Note: This transform works with both output formats. For legacy format (the default), it unwraps Cell structs. For advanced format (where values are already direct), it is effectively a pass-through for the value extraction part.
Such transformation makes message structure simpler (and easier to use with e.g. Elasticsearch), but when used with legacy format, it makes it impossible to differentiate between NULL value and non-modification.
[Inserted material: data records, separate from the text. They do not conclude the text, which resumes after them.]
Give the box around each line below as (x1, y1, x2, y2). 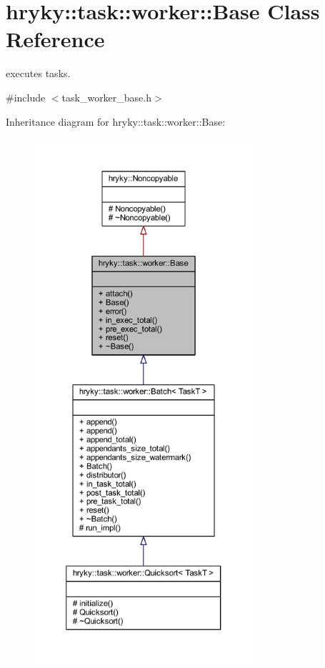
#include (6, 89, 46, 104)
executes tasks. (6, 66, 71, 81)
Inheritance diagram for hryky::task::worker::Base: (6, 114, 226, 129)
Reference (6, 24, 105, 54)
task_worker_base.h (61, 89, 152, 104)
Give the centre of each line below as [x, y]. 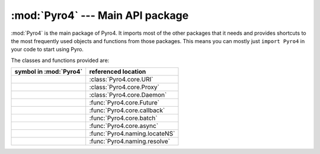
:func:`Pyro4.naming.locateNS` [132, 134]
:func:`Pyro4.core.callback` [127, 110]
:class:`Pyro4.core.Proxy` [124, 87]
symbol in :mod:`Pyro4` [49, 72]
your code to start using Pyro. [47, 50]
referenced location [118, 72]
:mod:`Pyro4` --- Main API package [100, 15]
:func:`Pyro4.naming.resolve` [129, 142]

If the message is as following:
{
"schema": {
"type": "struct",
"fields": [
{
"type": "int32",
"optional": true,
"field": "ck"
},
{
"type": "int32",
"optional": true,
"field": "pk"
},
{
"type": "struct",
"fields": [
{
"type": "int32",
"optional": true,
"field": "value"
}
],
"optional": true,
"name": "NS2.ks.t.v.Cell",
"field": "v"
}
],
"optional": false,
"name": "NS2.ks.t.After"
},
"payload": {
"ck": 2,
"pk": 20,
"v": {
"value": 3
}
}
}then the same message transformed by ScyllaExtractNewRecordState would be:
{
"schema": {
"type": "struct",
"fields": [
{
"type": "int32",
"optional": true,
"field": "ck"
},
{
"type": "int32",
"optional": true,
"field": "pk"
},
{
"type": "int32",
"optional": true,
"field": "v"
}
],
"optional": false,
"name": "NS2.ks.t.After"
},
"payload": {
"ck": 2,
"pk": 20,
"v": 3
}
}Notice how v field is no longer packed in value.
ScyllaFlattenColumns (class: com.scylladb.cdc.debezium.connector.transforms.ScyllaFlattenColumns) flattens columns that are wrapped in Cell structures (the {"value": ...} wrapper used in legacy format), such as:
"v": {
"value": 3
}transforming it into:
"v": 3Compared to ScyllaExtractNewRecordState transformation, ScyllaFlattenColumns does not remove any additional metadata or modify the message in any other way.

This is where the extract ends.